_Data shown_:
────────

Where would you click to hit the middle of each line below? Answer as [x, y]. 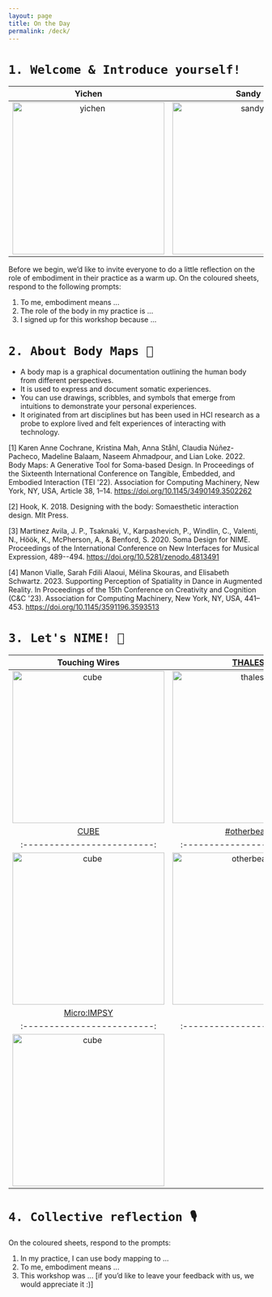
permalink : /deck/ [39, 31]
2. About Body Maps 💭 [81, 351]
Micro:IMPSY [88, 1013]
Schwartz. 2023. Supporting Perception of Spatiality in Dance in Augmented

────────

Reproduce all lines above exactly. Leave the images out.

_Solution below_:
Where would you click to hit the middle of each line below? Answer as [x, y]. 
permalink : /deck/ [39, 31]
2. About Body Maps 💭 [81, 351]
Micro:IMPSY [88, 1013]
Schwartz. 2023. Supporting Perception of Spatiality in Dance in Augmented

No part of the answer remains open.